WHAT YOU NEED TO DO -
Nothing outside the range is to be copied. From the entries below, reproduce exactly the lines starting at the one with "mitgetragen von der" and ending at the one with "znajduje się w stożku (265, 301)", without pictures.

Source records:

-=-=-=-=-

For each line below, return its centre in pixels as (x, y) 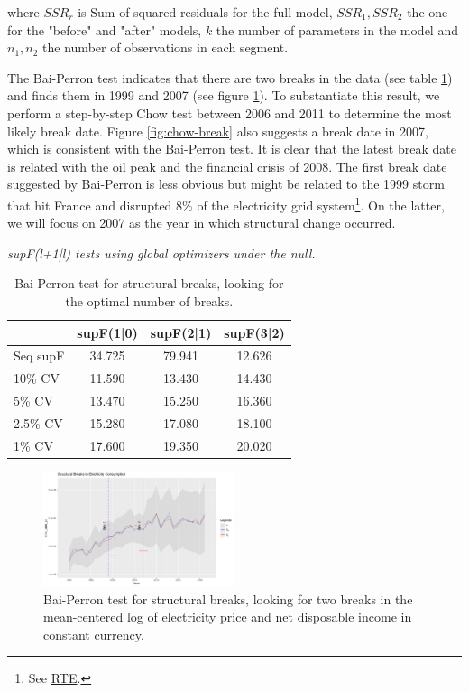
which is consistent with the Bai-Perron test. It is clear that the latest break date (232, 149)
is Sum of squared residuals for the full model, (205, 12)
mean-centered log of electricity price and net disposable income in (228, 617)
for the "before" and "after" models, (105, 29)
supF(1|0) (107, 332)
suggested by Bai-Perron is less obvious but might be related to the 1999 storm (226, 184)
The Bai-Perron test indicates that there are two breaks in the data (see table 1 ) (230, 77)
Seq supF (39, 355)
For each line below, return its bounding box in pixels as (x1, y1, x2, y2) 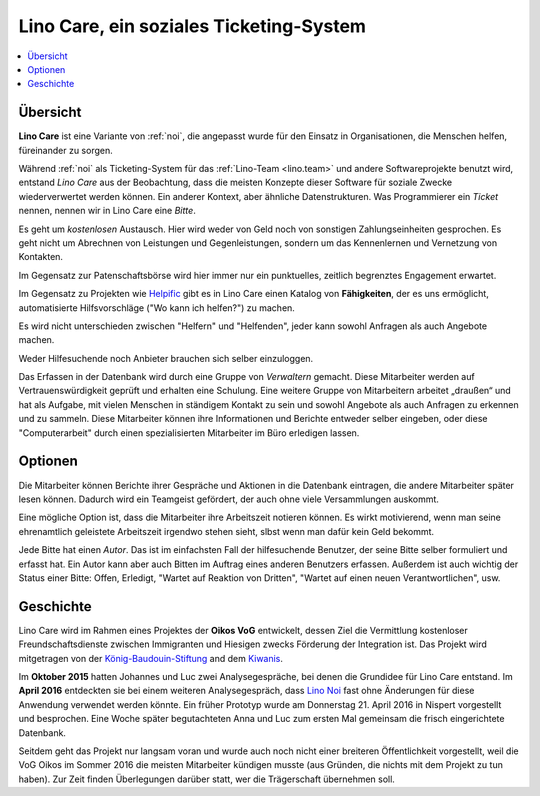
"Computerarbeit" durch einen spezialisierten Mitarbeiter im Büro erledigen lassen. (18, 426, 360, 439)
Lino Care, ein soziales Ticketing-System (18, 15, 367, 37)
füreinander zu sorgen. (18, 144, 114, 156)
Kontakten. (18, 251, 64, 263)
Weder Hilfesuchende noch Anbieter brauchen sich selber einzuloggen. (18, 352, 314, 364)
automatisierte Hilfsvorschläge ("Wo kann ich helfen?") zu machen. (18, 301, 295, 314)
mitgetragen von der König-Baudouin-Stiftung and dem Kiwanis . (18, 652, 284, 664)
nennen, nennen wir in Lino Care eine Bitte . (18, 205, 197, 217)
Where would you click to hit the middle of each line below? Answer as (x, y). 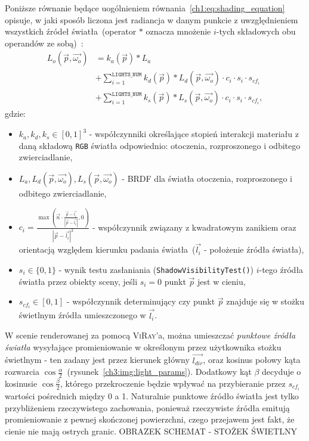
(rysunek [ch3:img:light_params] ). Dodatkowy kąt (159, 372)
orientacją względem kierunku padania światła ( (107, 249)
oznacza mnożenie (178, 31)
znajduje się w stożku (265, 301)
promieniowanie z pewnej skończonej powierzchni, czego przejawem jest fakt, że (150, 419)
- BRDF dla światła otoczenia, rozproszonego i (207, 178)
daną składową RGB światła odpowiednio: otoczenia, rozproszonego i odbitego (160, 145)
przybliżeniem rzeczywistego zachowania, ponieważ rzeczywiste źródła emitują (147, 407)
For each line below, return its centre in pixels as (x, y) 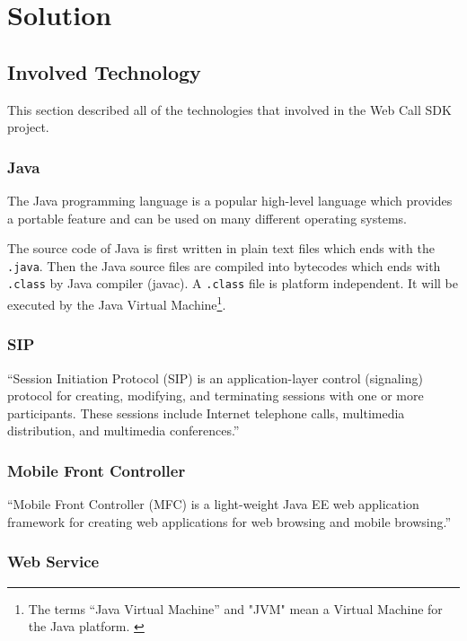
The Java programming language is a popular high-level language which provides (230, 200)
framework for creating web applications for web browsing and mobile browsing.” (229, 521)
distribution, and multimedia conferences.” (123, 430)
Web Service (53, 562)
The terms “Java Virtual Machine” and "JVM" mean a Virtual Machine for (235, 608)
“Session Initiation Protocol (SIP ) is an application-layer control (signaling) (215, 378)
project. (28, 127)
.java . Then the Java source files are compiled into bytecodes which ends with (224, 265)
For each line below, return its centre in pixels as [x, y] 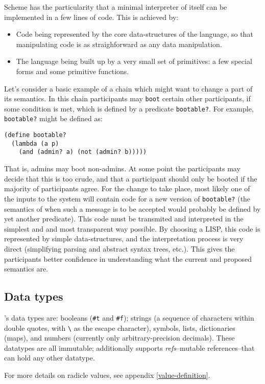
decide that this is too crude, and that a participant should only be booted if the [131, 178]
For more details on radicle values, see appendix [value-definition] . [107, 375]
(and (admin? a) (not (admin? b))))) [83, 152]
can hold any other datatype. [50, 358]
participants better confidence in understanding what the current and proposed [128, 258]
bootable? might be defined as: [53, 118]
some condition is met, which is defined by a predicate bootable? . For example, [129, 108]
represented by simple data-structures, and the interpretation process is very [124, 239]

-=-=-=-=-

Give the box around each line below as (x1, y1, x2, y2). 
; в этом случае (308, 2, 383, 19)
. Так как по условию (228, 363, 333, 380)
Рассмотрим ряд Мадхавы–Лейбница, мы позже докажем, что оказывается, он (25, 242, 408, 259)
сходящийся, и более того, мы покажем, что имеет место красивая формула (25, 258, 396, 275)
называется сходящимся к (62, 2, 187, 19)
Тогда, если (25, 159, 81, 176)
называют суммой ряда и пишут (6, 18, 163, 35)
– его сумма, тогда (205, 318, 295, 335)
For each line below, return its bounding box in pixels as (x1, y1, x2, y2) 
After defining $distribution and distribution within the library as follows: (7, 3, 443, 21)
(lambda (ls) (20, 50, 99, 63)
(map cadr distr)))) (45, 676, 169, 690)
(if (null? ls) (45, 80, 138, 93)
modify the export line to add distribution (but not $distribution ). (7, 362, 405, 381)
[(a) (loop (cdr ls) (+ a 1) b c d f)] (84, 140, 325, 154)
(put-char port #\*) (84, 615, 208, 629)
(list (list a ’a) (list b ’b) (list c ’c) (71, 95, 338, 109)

-=-=-=-=-

OUTPUT OF THE EXERCISE -
mitgetragen von der König-Baudouin-Stiftung and dem Kiwanis . (18, 652, 284, 664)
nennen, nennen wir in Lino Care eine Bitte . (18, 205, 197, 217)
Where would you click to hit the middle of each line below? Answer as (x, y). 
(rysunek [ch3:img:light_params] ). Dodatkowy kąt (159, 372)
orientacją względem kierunku padania światła ( (107, 249)
oznacza mnożenie (178, 31)
znajduje się w stożku (265, 301)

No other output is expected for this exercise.